GUNS What's effect of expired weapons ban?
There is no hard evidence of any effect on safety since the ban was lifted.
SACRAMENTO BEE
It's been 10 months since the federal assault weapons ban expired, and for an idea of what's happened since then, pick up a copy of a gun magazine.
There you will find advertisements for semiautomatic rifles and pistols looking like something out of a war zone, with ammunition clips holding 30 or 40 bullets -- many features that 11 months ago, U.S. manufacturers could not make and gun stores could not sell.
"Since the assault weapons ban was allowed to expire, it has been open season for criminals who want the most dangerous types of military-style assault weapons," said Sen. Dianne Feinstein, D-Calif., who in March introduced legislation to revive the old ban.

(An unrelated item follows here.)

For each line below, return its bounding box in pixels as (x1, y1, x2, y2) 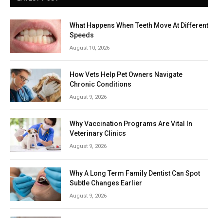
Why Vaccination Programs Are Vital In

Feinstein said that the expiration of the ban she fought hard to get in 1994 "will have deadly consequences on the streets of America."
But has it really made much of a difference? Are the streets less safe?
No evidence
There is no hard evidence one way or another.
The Bureau of Alcohol, Tobacco and Firearms has no statistics that would show whether there's been an uptick in sales of assault-style weapons, and the Department of Justice has no statistics that would show whether there's been an increase in their use in crimes.
Gun manufacturers say their shops are busy, but only because the 10-year ban created pent-up demand for weapons with features that weren't available.
"It's changed our market a bit," said Mark Westrom, president of Armalite, an Illinois company that produces the military-style weapons.
But Westrom said the company is not selling anywhere near the volume that many gun-control advocates had forecast.
"It's a non-story," he said.
Sandy Abrams, a board member of the National Rifle Association who owns Valley Gun of Baltimore, said he has seen a drop in sales of the guns at his urban store.
"It's not like there was this groundswell of demand," he said.
Besides, Abrams said, manufacturers never stopped making what are commonly called assault weapons. They just retooled to make guns that got around the ban.
No agreement
Even among advocates of gun-control legislation, there is no agreement on whether the expiration of the ban is a disaster in the making as Feinstein claims or the quiet passing of a law that had no teeth anyway.